The monetary policy committee met by video conference, a situation Yaron described as one “we would not have imagined but that in recent weeks has already become familiar to all of us.”

Yaron had said less than two weeks earlier that there were no imminent plans to reduce interest rates, and that the bank had expected an economic contraction of no more than 2.5% this year, assuming the crisis ran its course by the end of April.

Economists polled by Reuters right before the decision had been evenly split on what the Bank of Israel would do, with six predicting no change in the interest rate and the other six correctly projecting a 15-basis-point reduction to 0.1%.

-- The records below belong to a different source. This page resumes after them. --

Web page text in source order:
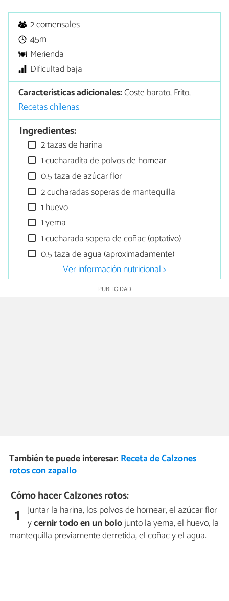
2 comensales
45m
Merienda
Dificultad baja
Características adicionales:Coste barato, Frito,
Recetas chilenas
Ingredientes:
2 tazas de harina
1 cucharadita de polvos de hornear
0.5 taza de azúcar flor
2 cucharadas soperas de mantequilla
1 huevo
1 yema
1 cucharada sopera de coñac (optativo)
0.5 taza de agua (aproximadamente)
Ver información nutricional >
También te puede interesar: Receta de Calzones
rotos con zapallo
Cómo hacer Calzones rotos:
1 Juntar la harina, los polvos de hornear, el azúcar flor
ycernir todo en un bolojunto la yema, el huevo, la
mantequilla previamente derretida, el coñac y el agua.
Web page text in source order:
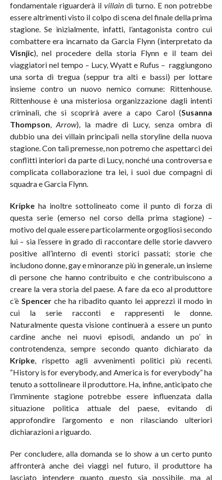
fondamentale riguarderà il villaindi turno. E non potrebbe
essere altrimenti visto il colpo di scena del finale della prima
stagione. Se inizialmente, infatti, l’antagonista contro cui
combattere era incarnato da Garcia Flynn (interpretato da
Visnjic), nel procedere della storia Flynn e il team dei
viaggiatori nel tempo – Lucy, Wyatt e Rufus – raggiungono
una sorta di tregua (seppur tra alti e bassi) per lottare
insieme contro un nuovo nemico comune: Rittenhouse.
Rittenhouse è una misteriosa organizzazione dagli intenti
criminali, che si scoprirà avere a capo Carol (Susanna
Thompson, Arrow), la madre di Lucy, senza ombra di
dubbio una dei villain principali nella storyline della nuova
stagione. Con tali premesse, non potremo che aspettarci dei
conflitti interiori da parte di Lucy, nonché una controversa e
complicata collaborazione tra lei, i suoi due compagni di
squadra e Garcia Flynn.
Kripkeha inoltre sottolineato come il punto di forza di
questa serie (emerso nel corso della prima stagione) –
motivo del quale essere particolarmente orgogliosi secondo
lui – sia l’essere in grado di raccontare delle storie davvero
positive all’interno di eventi storici passati; storie che
includono donne, gay e minoranze più in generale, un insieme
di persone che hanno contribuito e che contribuiscono a
creare la vera storia del paese. A fare da eco al produttore
c’è Spencerche ha ribadito quanto lei apprezzi il modo in
cui la serie racconti e rappresenti le donne.
Naturalmente questa visione continuerà a essere un punto
cardine anche nei nuovi episodi, andando un po’ in
controtendenza, sempre secondo quanto dichiarato da
Kripke, rispetto agli avvenimenti politici più recenti.
“History is for everybody, and America is for everybody” ha
tenuto a sottolineare il produttore. Ha, infine, anticipato che
l’imminente stagione potrebbe essere influenzata dalla
situazione politica attuale del paese, evitando di
approfondire l’argomento e non rilasciando ulteriori
dichiarazioni a riguardo.
Per concludere, alla domanda se lo show a un certo punto
affronterà anche dei viaggi nel futuro, il produttore ha
lasciato intendere quanto questo sia possibile, ma al
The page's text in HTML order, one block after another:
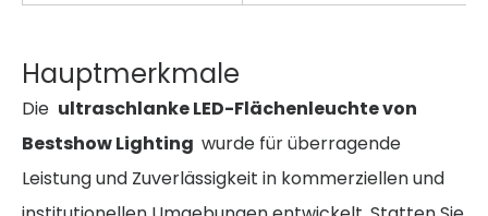
Hauptmerkmale
Die ultraschlanke LED-Flächenleuchte von
Bestshow Lighting wurde für überragende
Leistung und Zuverlässigkeit in kommerziellen und
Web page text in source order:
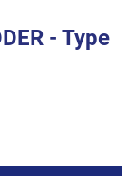
- Type

On the Tel Aviv Stock Exchange a rise in share prices accelerated after 4 P.M. local time when the central bank announced its measures and the rate cut, leaving the bourse’s TA-35 index ending 4.9% higher for the day. 

The dollar and euro had been weakening against the shekel all day Monday and the trend continued in after-hours trading. In the early evening the dollar was at 3.5852 shekels and the euro at 3.8669, versus representative rates set before the announcement of 3.627 and 3.9206 shekels, respectively. 

Side by side with the rate cut and other measures, the Bank of Israel released a revised estimate for the economy that sees a bleak 2020 but a gradually accelerating recovery over the course of the second half and into the year 2021.

Bank of Israel economists forecast that the economy would contract 5.3% this year but recover much of that lost growth the following year when it grows 8.7%. Before it does, however, the unemployment rate for Israelis aged 25-64 will peak at 8% in the second half of 2020. The average annual figure will reach 6% this year, up from just 3.3% in 2019, and remain a relatively high 5.5% in 2021.

Meanwhile, the government’s efforts to keep the economy afloat through 80 billion shekels of grants, loans and extra spending announced last month, together with a drop in tax revenues, will cause the budget deficit to balloon to 11% of GDP, with the ratio of debt to GDP climbing to 75%, both due to the rising deficit and the contracting economy.

In fact, the bank indicated that its outlook right now contains considerable downside risk. Its forecast, it said, assumed that the government would take no other lockdown measure beyond those in force as of Sunday and that restrictions on economic activity would be lifted by the end of June.

“A deferral of a month in the process of removing the limitations, compared with the assumption at the basis of [our] forecast, and a contraction of 15% in world trade, would result in our assessment to a sharper contraction of GDP in 2020 of about 8.8% and will add about two percentage points to the average unemployment rate in 2020,” the forecast warned.

The three-year loan program will operate until the end of May. Under it, loans to commercial banks will be conditional on their lending the money to small businesses based on pre-set criteria. The Bank of Israel said the program would cause effective interest rates for them to drop further than the rate cut alone could do.

The repo program, it added, would mainly come to the help of bigger businesses.

With reporting from Reuters.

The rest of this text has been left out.